Peterson Puts Onus on Himself

Running back Adrian Peterson said he was responsible for not having a 100-yard game in his final four contests of 2007.

Adrian Peterson has displayed a maturity that makes him seem far beyond his 23 years since the day the Vikings made him the seventh-overall pick in the 2007 draft. Despite the fact he has established himself as one of the NFL's best running backs, Peterson's focus is almost always on the team and he isn't one to point fingers.

With that in mind, it shouldn't come as a surprise that when Peterson sat down this off-season and watched film of his final four games, he came to a simple conclusion.

The reason he failed to rush for 100 yards in any of those contests wasn't because of something his offensive line did wrong or the fact the offense failed to stretch the field and make defenses respect the pass. He didn't even use the excuse that after missing two games because of a knee injury, he was still hurting. Nope.

Peterson's conclusion was that he was at fault. After rushing for more than 100 yards in six of his first 10 games, Peterson identified himself as the culprit for the reason he slowed.

"I studied the film and I was always amazed on a lot of plays, it was really me," he said. "It wasn't the offensive line not getting a block or anything like that, or anything they were doing really. It was really me kind of hurting myself."

How about that for holding oneself responsible? Peterson rushed for 1,341 yards and 13 touchdowns in 14 games to earn NFL Offensive Rookie of the Year honors. His season included a league-record 296-yard performance against San Diego.

But Peterson is convinced he can do better. He said during the off-season that his goal is to rush for 2,000 yards, but has since toned that down in part because he doesn't want to overshadow the team goals.

But it's clear Peterson is convinced he can be better. Much better.

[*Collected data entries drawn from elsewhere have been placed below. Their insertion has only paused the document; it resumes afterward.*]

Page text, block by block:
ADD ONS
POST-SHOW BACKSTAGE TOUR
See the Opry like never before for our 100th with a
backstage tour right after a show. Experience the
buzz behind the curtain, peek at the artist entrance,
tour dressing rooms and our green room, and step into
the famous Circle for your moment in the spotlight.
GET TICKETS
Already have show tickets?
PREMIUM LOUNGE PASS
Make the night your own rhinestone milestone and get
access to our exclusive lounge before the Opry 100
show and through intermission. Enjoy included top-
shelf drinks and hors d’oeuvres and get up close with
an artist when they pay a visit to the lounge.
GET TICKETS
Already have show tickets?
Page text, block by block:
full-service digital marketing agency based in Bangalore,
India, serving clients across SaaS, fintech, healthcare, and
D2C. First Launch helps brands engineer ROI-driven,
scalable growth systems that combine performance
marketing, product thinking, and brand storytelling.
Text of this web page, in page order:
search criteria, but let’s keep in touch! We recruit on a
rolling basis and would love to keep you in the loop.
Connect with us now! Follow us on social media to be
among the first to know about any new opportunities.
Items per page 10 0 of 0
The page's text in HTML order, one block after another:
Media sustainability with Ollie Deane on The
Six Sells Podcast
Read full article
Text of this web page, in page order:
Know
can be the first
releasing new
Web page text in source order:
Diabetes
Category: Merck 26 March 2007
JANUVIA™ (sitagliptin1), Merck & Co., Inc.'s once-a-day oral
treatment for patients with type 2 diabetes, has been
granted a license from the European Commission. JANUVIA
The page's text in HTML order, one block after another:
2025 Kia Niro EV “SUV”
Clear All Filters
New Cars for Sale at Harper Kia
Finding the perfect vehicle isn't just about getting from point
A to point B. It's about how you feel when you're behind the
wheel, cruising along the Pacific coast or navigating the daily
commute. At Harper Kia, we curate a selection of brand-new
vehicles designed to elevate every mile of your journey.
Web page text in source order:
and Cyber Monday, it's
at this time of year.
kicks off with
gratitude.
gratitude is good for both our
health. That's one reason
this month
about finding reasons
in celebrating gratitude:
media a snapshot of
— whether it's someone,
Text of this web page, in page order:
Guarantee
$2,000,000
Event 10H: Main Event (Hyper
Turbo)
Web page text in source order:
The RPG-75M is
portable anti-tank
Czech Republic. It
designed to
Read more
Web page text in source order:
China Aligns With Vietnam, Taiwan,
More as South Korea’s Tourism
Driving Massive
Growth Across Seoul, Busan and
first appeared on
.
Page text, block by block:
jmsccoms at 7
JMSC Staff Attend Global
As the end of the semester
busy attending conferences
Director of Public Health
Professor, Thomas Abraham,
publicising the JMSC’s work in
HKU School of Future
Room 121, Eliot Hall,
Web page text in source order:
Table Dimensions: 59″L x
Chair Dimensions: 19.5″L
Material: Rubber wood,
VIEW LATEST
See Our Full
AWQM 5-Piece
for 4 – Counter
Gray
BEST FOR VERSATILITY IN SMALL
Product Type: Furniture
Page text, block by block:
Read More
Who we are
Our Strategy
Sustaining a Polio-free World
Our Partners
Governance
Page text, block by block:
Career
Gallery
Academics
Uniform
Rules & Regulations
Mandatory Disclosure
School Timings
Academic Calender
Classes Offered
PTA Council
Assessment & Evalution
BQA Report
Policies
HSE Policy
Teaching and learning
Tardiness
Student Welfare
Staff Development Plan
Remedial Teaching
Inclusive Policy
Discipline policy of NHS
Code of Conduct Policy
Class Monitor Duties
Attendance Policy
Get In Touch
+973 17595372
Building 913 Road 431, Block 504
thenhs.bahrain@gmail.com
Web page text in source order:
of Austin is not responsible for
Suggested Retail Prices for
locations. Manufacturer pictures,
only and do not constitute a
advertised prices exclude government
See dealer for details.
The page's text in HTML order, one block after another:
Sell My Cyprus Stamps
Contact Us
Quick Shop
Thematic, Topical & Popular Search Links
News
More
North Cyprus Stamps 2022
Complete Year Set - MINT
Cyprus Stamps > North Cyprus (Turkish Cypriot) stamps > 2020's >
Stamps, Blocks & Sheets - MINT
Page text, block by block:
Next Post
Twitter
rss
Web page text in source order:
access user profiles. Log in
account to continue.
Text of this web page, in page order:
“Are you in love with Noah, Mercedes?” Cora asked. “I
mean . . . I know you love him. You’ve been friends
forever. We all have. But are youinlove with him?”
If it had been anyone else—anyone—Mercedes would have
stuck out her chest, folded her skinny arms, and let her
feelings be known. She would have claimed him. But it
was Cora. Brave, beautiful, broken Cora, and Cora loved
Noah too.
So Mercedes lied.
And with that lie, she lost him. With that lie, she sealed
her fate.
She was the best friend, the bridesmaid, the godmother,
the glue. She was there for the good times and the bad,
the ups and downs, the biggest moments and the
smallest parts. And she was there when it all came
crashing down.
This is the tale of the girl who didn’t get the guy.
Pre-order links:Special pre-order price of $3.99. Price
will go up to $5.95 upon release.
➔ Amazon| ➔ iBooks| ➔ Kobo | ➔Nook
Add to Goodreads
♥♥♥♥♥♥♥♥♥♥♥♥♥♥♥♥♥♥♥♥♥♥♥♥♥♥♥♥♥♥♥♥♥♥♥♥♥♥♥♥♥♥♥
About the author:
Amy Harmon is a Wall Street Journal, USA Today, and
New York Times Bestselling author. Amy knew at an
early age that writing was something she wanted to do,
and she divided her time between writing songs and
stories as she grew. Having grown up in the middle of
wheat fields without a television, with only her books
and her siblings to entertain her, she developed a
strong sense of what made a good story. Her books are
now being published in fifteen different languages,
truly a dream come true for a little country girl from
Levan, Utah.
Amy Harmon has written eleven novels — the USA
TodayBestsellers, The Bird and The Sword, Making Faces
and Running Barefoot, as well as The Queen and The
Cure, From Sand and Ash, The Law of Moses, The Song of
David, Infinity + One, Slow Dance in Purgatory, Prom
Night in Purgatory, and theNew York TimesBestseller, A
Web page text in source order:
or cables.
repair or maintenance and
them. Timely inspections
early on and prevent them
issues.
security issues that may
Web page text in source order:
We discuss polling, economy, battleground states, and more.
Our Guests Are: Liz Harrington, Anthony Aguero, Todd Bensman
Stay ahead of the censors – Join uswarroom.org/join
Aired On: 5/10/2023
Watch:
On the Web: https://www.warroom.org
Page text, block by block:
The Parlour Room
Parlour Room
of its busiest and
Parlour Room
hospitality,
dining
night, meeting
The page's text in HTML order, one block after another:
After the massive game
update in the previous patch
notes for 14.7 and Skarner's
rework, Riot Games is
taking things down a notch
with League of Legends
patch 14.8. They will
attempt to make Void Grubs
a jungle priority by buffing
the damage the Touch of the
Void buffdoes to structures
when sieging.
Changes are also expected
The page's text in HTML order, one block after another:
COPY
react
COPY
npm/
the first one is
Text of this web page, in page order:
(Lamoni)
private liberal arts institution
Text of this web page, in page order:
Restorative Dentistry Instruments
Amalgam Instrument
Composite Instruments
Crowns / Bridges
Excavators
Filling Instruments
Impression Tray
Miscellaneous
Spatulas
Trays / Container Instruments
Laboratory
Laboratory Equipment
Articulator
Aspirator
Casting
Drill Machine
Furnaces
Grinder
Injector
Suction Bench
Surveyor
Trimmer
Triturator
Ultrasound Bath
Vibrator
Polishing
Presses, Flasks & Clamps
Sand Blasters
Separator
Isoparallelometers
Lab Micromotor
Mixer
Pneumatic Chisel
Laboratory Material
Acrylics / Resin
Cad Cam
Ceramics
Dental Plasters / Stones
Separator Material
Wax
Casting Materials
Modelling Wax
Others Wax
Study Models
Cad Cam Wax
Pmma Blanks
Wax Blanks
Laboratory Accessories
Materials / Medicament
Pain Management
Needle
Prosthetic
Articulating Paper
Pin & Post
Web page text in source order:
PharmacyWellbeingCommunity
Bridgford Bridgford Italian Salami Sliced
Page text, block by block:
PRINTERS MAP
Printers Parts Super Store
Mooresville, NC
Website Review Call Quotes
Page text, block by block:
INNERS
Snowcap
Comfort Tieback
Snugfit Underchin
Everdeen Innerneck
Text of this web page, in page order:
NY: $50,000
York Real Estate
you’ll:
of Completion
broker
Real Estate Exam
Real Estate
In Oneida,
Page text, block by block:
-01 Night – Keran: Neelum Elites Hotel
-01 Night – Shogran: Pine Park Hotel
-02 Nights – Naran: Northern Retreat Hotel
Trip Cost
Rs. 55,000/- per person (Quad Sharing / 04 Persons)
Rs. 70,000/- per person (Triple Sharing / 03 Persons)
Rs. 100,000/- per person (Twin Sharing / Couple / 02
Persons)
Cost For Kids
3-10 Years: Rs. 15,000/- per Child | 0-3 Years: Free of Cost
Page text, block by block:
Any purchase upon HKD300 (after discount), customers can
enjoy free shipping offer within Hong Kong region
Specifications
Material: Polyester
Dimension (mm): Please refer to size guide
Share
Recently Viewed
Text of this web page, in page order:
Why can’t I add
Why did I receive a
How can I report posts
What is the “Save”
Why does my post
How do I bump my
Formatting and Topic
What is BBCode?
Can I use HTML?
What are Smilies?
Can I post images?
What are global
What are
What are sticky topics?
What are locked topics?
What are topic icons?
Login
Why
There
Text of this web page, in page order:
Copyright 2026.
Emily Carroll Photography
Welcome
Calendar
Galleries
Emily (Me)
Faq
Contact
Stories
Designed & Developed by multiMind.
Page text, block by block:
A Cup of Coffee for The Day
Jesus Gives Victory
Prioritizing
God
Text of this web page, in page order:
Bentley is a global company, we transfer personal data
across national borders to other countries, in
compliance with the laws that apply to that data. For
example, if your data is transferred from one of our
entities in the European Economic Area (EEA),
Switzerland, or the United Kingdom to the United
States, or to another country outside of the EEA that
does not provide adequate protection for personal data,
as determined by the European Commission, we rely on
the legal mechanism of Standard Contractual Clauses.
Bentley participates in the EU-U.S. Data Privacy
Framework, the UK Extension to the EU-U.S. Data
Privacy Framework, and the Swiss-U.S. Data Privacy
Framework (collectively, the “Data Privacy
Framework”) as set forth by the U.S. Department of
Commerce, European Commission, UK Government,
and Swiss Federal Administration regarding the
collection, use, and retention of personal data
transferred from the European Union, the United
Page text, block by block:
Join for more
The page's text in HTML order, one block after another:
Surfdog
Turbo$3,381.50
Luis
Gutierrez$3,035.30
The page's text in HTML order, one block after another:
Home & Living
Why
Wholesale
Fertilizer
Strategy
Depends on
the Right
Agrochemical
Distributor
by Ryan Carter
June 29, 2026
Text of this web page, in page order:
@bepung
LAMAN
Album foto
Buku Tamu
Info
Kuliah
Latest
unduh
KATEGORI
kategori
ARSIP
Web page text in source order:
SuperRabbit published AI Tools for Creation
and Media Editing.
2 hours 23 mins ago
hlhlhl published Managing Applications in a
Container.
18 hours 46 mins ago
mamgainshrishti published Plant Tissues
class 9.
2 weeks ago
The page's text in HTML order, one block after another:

"I was able to take a lot from those tapes," he said. "Just being more patient and learning to play up the gut more."


  • RB Chester Taylor, who rushed for 1,216 yards in his first season with the Vikings in 2006, said he isn't upset about playing behind Adrian Peterson. "I'm not frustrated," Taylor said. "I still know my abilities and what I can bring to the table. I'm just going to go out there every year and try to do my best and help my team win."

  • The Vikings completed the Mankato portion of their training camp having been in full pads only four times in 30 practices. This included a joint-practice against Kansas City in River Falls, Wis. It was quite a change from Childress' first season in 2006 when the Vikings had full-pads practices on 12 consecutive days.

  • For the first time in recent memory, the Vikings did not have one training-camp practice cancelled or moved inside because of bad weather during their time in Mankato.

  • Players had some fun on the final day of camp with offensive and defensive linemen trying to catch punts. Guard Dan Mozes caught the first one sent his way but dropped the second. Defensive ends Jared Allen and Ray Edwards both caught punts. The offensive and defensive linemen also traded off positions in one-on-one drills.

  • Second-year receiver Aundrae Allison is still a bit on the raw side, but the fifth-round pick in the 2007 does flash some big-time play ability. One such instance came in practice when Allison made an adjustment on a pass thrown slightly behind him and hauled it in for a 21-yard reception.

    QUOTE TO NOTE: "That ain't going to happen Monday night (in the opener). Trust me it ain't going to happen. I've got everybody focused." – Vikings nose tackle Pat Williams, promising Packers running back Ryan Grant will not have another 100-yard rushing performance against the Vikings in the regular-season opener like he did last November at Lambeau Field. Grant was the only running back to gain 100 yards on the ground against the Vikings in 2007.